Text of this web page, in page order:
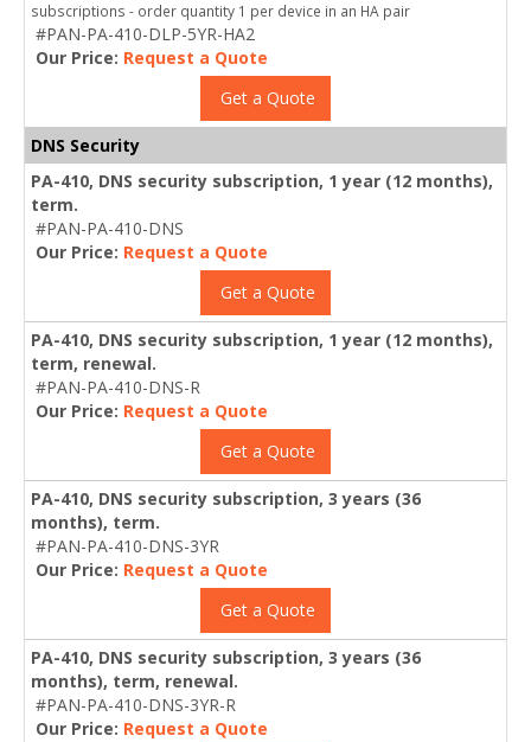
subscriptions - order quantity 1 per device in an HA pair
#PAN-PA-410-DLP-5YR-HA2
Our Price: Request a Quote
Get a Quote
DNS Security
PA-410, DNS security subscription, 1 year (12 months),
term.
#PAN-PA-410-DNS
Our Price: Request a Quote
Get a Quote
PA-410, DNS security subscription, 1 year (12 months),
term, renewal.
#PAN-PA-410-DNS-R
Our Price: Request a Quote
Get a Quote
PA-410, DNS security subscription, 3 years (36
months), term.
#PAN-PA-410-DNS-3YR
Our Price: Request a Quote
Get a Quote
PA-410, DNS security subscription, 3 years (36
months), term, renewal.
#PAN-PA-410-DNS-3YR-R
Our Price: Request a Quote
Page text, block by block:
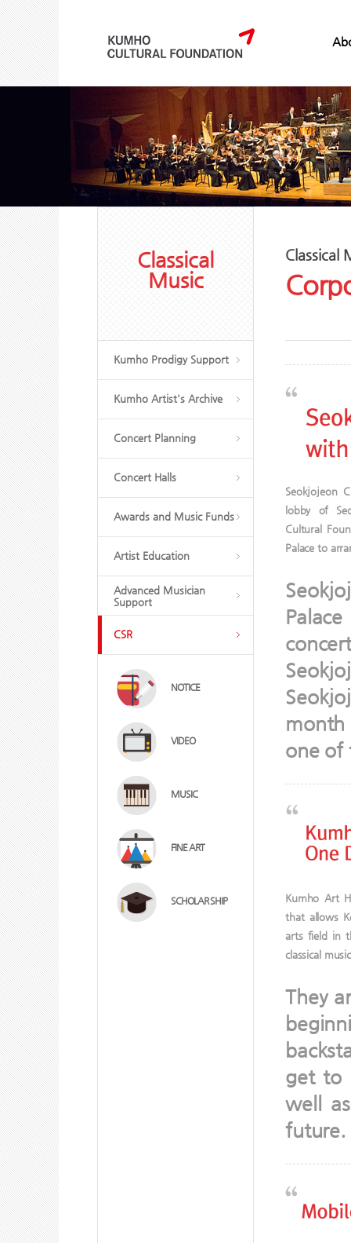
Classical
Music
Kumho Prodigy Support
Kumho Artist's Archive
Concert Planning
Concert Halls
Awards and Music Funds
Artist Education
Advanced Musician
Support
CSR
NOTICE
VIDEO
MUSIC
FINE ART
SCHOLAR SHIP
Classical
Seokjojeon
lobby of
Cultural
Palace to
month
one of
Kumho Art
that allows
arts field in
classical
They
get to
well
future.
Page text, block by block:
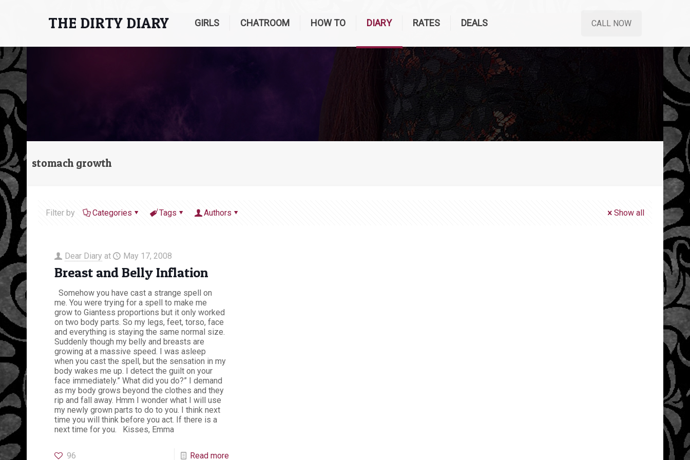
THE DIRTY DIARY GIRLS CHATROOM HOW TO DIARY RATES DEALS CALL NOW
stomach growth
Filter by Categories Tags Authors Show all
Dear Diary at May 17, 2008
Breast and Belly Inflation
Somehow you have cast a strange spell on
me. You were trying for a spell to make me
grow to Giantess proportions but it only worked
on two body parts. So my legs, feet, torso, face
and everything is staying the same normal size.
Suddenly though my belly and breasts are
growing at a massive speed. I was asleep
when you cast the spell, but the sensation in my
body wakes me up. I detect the guilt on your
face immediately.” What did you do?” I demand
as my body grows beyond the clothes and they
rip and fall away. Hmm I wonder what I will use
my newly grown parts to do to you. I think next
time you will think before you act. If there is a
next time for you. Kisses, Emma
96 Read more
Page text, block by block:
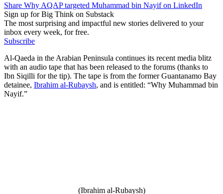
***
* ASSIGNMENT
In the entries above, find the line that contains "#PAN-PA-410-DNS-R", then repeat exactly every line from the first one through that line, with no pictures.

* OUTPUT BELOW
Text of this web page, in page order:
subscriptions - order quantity 1 per device in an HA pair
#PAN-PA-410-DLP-5YR-HA2
Our Price: Request a Quote
Get a Quote
DNS Security
PA-410, DNS security subscription, 1 year (12 months),
term.
#PAN-PA-410-DNS
Our Price: Request a Quote
Get a Quote
PA-410, DNS security subscription, 1 year (12 months),
term, renewal.
#PAN-PA-410-DNS-R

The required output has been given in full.